Reunião discute combate à tortura e acelera tramitação de projeto de lei sobre o tema

A questão da tortura para além da violência física, incluindo a fome, o frio e outras graves violações de direitos no ambiente prisional foi debatida em uma reunião na Assembleia Legislativa do Paraná. O objetivo principal do encontro é o fortalecimento do Sistema Estadual de Prevenção e Combate à Tortura do Paraná.

O debate proposto nesta quarta-feira (10) pela Comissão de Direitos Humanos e Cidadania (CDHC), em conjunto com o Mecanismo Nacional de Prevenção e Combate à Tortura (MNPCT), também focou no projeto de lei 74/2022, do Poder Executivo, que institui o Comitê Estadual de Prevenção e Combate à Tortura.

“A tortura é reprovada no mundo todo e nós ainda lutamos contra isso no Paraná. Por isso, precisamos de instituir um Sistema Estadual de Combate à Tortura. O governador encaminhou um projeto de lei, mas não contemplava as demandas.

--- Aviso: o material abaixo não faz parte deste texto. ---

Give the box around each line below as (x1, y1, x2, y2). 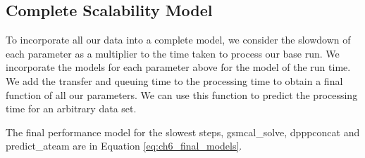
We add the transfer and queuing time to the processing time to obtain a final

Pedimos um substitutivo geral, que já está pronto, mas não foi enviado à Assembleia”, cobrou o presidente da Comissão de Direitos Humanos, deputado Professor Lemos (PT).

Presente na reunião, o diretor da Diretoria de Direitos Humanos da Secretaria da Justiça e Cidadania (SEJU), Rodolfo Moser, assegurou que o substitutivo geral seria devolvido ainda nesta quarta-feira à Casa Civil, para ser encaminhado em breve ao Parlamento. “Foi amplamente aberto ao debate e troca de informações para chegar à minuta atual, que ainda poderá receber a contribuição dos deputados”, disse.

Lemos informou que questões levantadas no encontro podem encorpar o texto final e contribuir com uma questão envolvendo a área criminal, bem como questões sanitárias e de assistência social.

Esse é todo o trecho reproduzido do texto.